• [WHAT THE TASK ASKS] Scan the listing below and copy every line holding "build".

[DATA UNDER STUDY — start]

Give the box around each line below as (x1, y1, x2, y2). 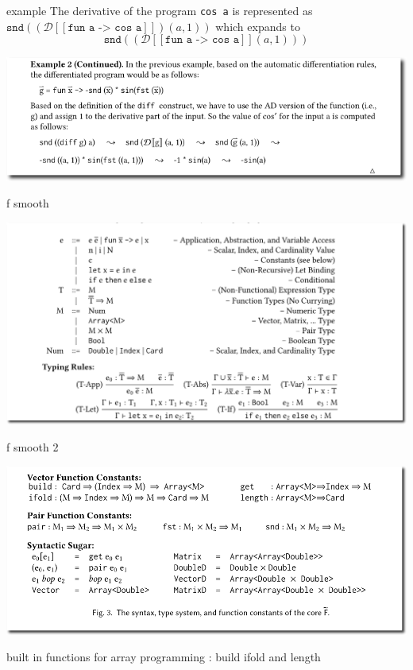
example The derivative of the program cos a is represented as (6, 2, 313, 18)
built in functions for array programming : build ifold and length (6, 649, 321, 665)
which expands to (215, 17, 300, 34)
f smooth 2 (6, 438, 59, 455)
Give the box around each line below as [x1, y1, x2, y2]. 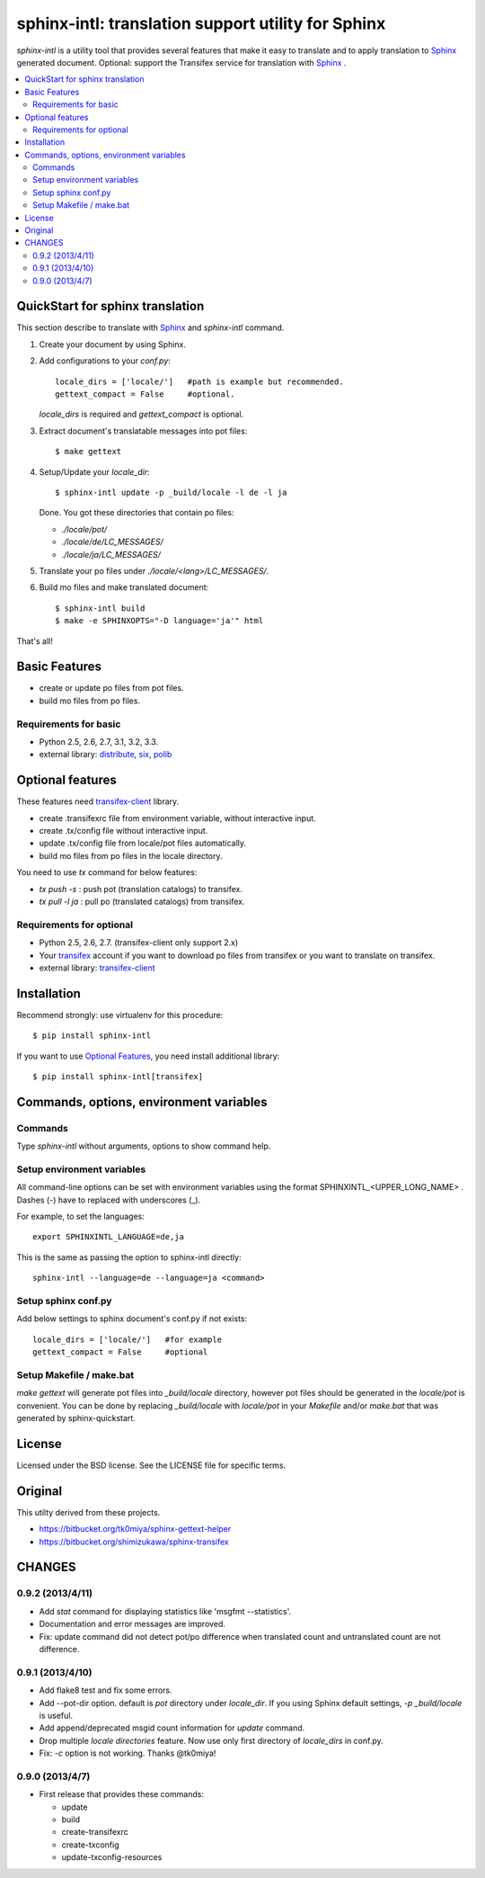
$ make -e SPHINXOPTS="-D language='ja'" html [55, 616, 264, 626]
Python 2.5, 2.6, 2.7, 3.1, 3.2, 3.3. [39, 736, 159, 747]
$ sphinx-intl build [55, 603, 145, 613]
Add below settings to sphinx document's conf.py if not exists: [16, 1313, 248, 1324]
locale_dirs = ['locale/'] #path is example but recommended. [55, 376, 345, 387]
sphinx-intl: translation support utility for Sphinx [16, 13, 386, 33]
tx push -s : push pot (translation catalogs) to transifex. [39, 883, 242, 894]
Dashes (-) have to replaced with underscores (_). [16, 1194, 201, 1205]
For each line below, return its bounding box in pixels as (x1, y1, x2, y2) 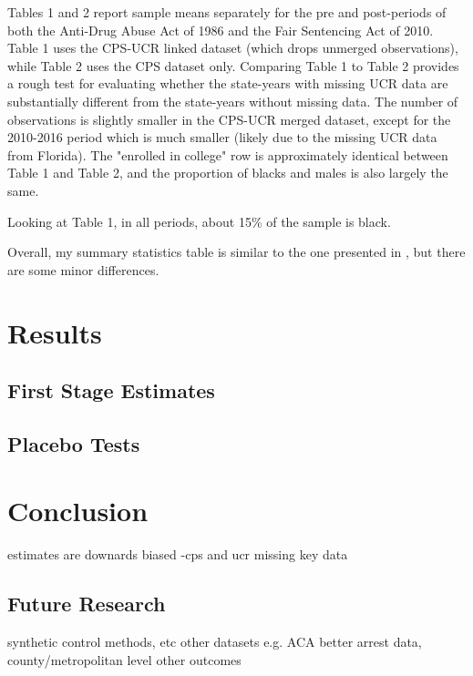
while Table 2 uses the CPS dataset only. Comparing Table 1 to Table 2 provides (7, 56, 459, 75)
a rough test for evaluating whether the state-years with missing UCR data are (7, 74, 448, 93)
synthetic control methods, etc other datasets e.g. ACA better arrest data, (7, 632, 422, 651)
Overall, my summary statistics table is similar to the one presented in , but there (7, 242, 466, 261)
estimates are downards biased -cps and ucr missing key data (7, 545, 348, 564)
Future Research (7, 589, 166, 618)
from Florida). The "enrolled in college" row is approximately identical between (7, 145, 448, 164)
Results (7, 313, 102, 351)
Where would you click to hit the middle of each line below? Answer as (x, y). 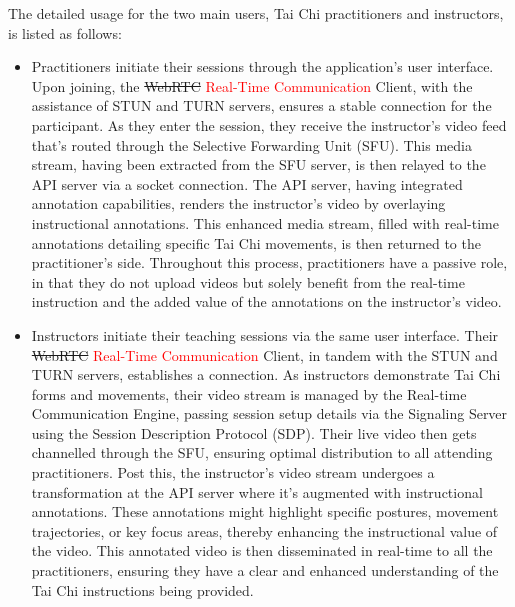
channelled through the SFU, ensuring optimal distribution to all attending (262, 452)
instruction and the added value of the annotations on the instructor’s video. (266, 301)
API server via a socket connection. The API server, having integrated (247, 183)
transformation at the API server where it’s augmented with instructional (257, 491)
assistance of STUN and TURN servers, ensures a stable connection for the (261, 105)
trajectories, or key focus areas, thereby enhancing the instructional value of (264, 530)
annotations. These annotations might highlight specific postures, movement (265, 511)
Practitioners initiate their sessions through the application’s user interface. (262, 66)
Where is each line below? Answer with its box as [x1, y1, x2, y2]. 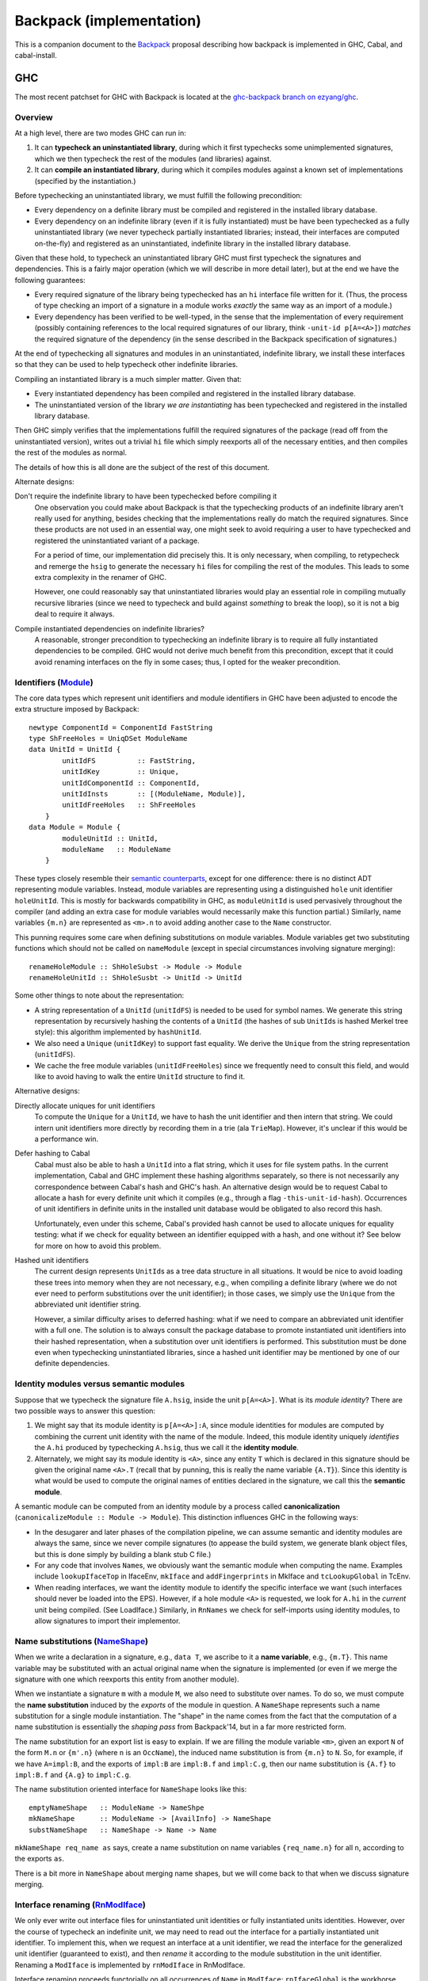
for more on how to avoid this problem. [34, 1241, 162, 1250]
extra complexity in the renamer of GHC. [34, 573, 166, 582]
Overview [14, 112, 53, 123]
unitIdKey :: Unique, [62, 767, 180, 777]
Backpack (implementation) [14, 12, 201, 29]
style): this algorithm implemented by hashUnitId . [34, 1027, 202, 1037]
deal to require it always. [34, 609, 115, 619]
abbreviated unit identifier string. [34, 1300, 142, 1309]
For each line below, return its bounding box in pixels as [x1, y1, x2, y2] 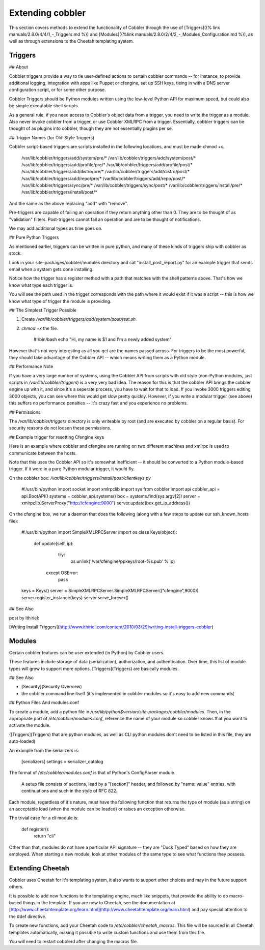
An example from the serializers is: [9, 747, 79, 753]
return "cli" [33, 833, 56, 839]
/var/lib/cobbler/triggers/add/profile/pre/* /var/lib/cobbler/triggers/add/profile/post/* [21, 161, 193, 167]
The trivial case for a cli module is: [9, 815, 79, 821]
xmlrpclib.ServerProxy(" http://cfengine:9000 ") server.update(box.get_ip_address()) [21, 500, 190, 506]
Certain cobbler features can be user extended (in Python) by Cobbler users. [9, 649, 164, 655]
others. [9, 884, 24, 890]
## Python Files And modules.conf [9, 700, 79, 705]
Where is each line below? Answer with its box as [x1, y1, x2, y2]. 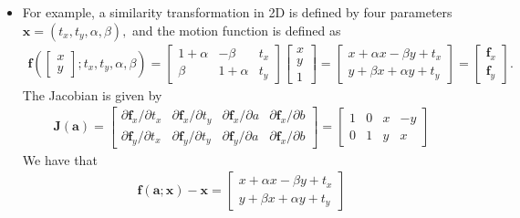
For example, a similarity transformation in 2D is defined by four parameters [22, 3, 452, 21]
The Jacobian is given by [22, 85, 162, 104]
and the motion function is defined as [132, 20, 341, 39]
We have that [22, 150, 98, 169]
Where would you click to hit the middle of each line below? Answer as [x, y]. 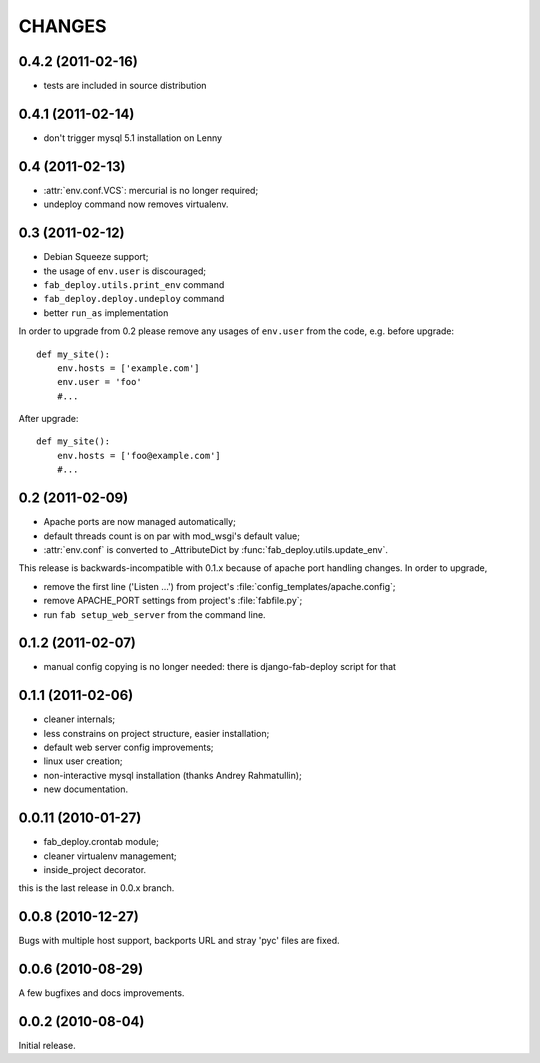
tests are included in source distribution [125, 86]
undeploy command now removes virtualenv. [136, 204]
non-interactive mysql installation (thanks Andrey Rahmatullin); [172, 775]
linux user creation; [83, 761]
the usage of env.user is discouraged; [125, 271]
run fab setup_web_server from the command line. [154, 614]
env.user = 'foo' [99, 382]
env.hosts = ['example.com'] [128, 368]
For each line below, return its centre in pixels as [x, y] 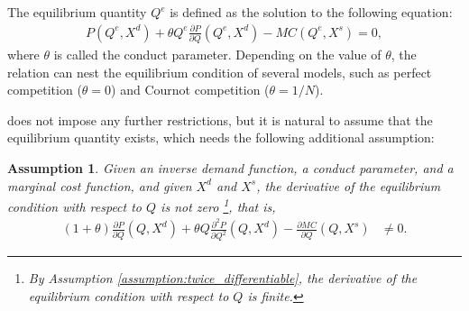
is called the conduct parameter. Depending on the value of [217, 54]
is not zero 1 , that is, [218, 205]
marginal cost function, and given [100, 185]
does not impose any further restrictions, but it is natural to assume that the [220, 119]
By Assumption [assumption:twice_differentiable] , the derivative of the [223, 278]
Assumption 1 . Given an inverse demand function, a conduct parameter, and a [230, 167]
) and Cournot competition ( [190, 90]
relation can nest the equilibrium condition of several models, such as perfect [220, 72]
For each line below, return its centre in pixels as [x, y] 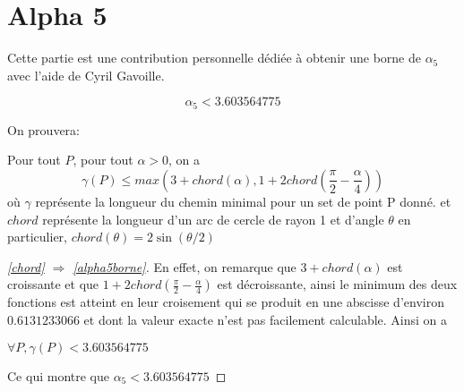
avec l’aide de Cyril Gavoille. [86, 75]
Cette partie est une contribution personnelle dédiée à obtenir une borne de [214, 58]
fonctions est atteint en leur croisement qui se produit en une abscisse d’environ [226, 302]
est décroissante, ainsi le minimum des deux [337, 284]
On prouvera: [43, 129]
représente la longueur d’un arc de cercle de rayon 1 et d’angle [213, 219]
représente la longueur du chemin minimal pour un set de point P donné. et [243, 201]
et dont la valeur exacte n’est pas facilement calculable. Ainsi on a [266, 319]
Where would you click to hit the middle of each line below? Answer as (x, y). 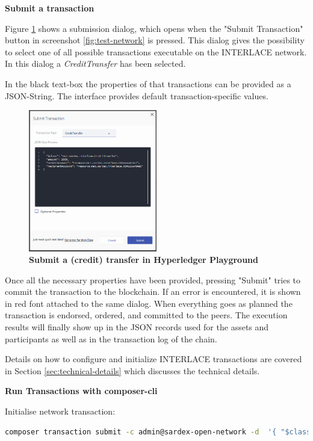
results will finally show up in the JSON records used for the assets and (137, 327)
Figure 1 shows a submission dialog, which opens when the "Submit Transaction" (154, 28)
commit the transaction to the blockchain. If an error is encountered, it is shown (153, 291)
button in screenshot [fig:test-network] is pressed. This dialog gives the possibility (155, 40)
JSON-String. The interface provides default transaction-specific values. (137, 95)
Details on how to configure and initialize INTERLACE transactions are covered (153, 359)
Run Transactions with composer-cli (81, 391)
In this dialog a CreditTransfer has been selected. (95, 63)
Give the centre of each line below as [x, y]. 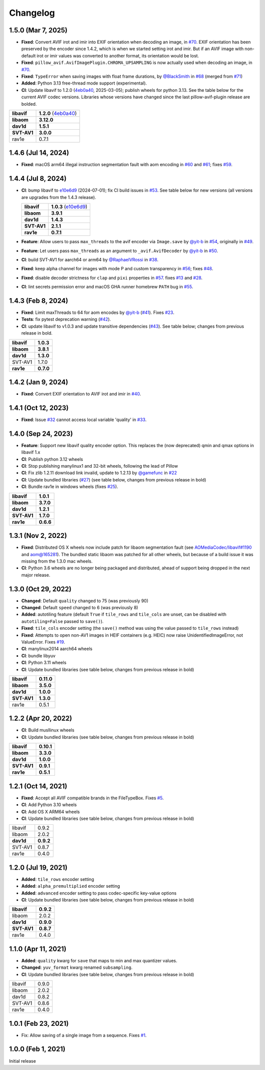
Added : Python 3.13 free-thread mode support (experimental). [84, 83]
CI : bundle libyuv [39, 655]
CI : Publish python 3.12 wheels [52, 459]
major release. [36, 575]
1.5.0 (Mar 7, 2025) [38, 30]
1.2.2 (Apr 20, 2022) [40, 718]
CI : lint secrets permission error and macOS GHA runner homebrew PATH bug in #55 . [107, 287]
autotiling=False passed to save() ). [63, 621]
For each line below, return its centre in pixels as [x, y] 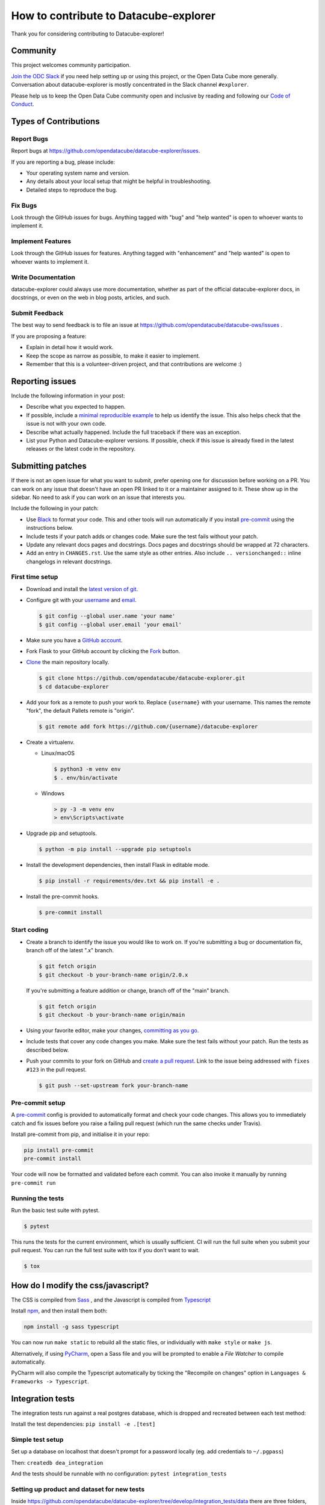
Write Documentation [43, 277]
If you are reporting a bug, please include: [63, 162]
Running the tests [38, 1198]
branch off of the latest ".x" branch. [70, 951]
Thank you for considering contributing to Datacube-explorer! [88, 34]
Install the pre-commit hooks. [63, 896]
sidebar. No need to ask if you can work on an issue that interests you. [98, 497]
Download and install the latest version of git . [82, 589]
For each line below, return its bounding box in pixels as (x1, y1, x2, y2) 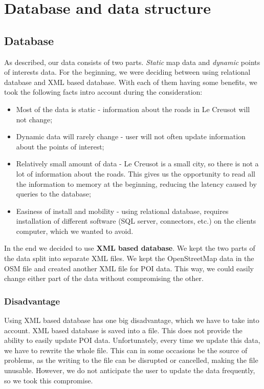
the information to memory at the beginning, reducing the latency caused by (16, 178, 257, 189)
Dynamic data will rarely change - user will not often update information (16, 131, 246, 142)
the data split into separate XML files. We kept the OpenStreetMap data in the (4, 253, 254, 264)
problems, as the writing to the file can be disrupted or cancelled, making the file (4, 355, 258, 365)
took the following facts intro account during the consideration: (4, 87, 203, 97)
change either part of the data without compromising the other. (4, 273, 204, 284)
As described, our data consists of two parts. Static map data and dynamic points (4, 56, 260, 67)
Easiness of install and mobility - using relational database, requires (16, 205, 229, 216)
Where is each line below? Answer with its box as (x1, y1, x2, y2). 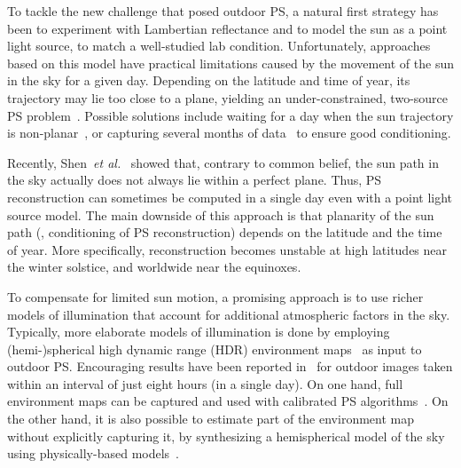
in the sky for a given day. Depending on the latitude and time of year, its (7, 71, 410, 90)
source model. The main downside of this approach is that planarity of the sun (7, 205, 434, 224)
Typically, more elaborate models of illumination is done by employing (7, 322, 390, 341)
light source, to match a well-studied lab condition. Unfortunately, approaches (7, 36, 431, 55)
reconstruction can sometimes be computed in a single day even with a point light (7, 187, 453, 206)
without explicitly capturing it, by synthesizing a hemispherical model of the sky (7, 426, 445, 445)
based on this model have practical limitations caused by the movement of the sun (7, 53, 454, 72)
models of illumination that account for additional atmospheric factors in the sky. (7, 305, 450, 323)
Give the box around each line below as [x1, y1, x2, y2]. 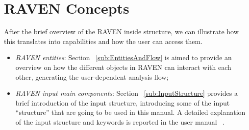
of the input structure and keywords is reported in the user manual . [15, 116, 225, 127]
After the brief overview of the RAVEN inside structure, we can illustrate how [4, 26, 239, 37]
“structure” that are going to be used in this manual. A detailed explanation [15, 107, 246, 117]
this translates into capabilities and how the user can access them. [4, 36, 203, 46]
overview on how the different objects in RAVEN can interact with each [15, 62, 231, 72]
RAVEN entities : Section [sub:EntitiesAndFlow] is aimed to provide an [15, 52, 232, 63]
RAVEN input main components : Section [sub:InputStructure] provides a [15, 88, 238, 98]
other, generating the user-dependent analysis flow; [15, 71, 169, 82]

[DATA UNDER STUDY — finish]

• [EXERCISE RESPONSE]
built in functions for array programming : build ifold and length (6, 649, 321, 665)
$ sphinx-intl build [55, 603, 145, 613]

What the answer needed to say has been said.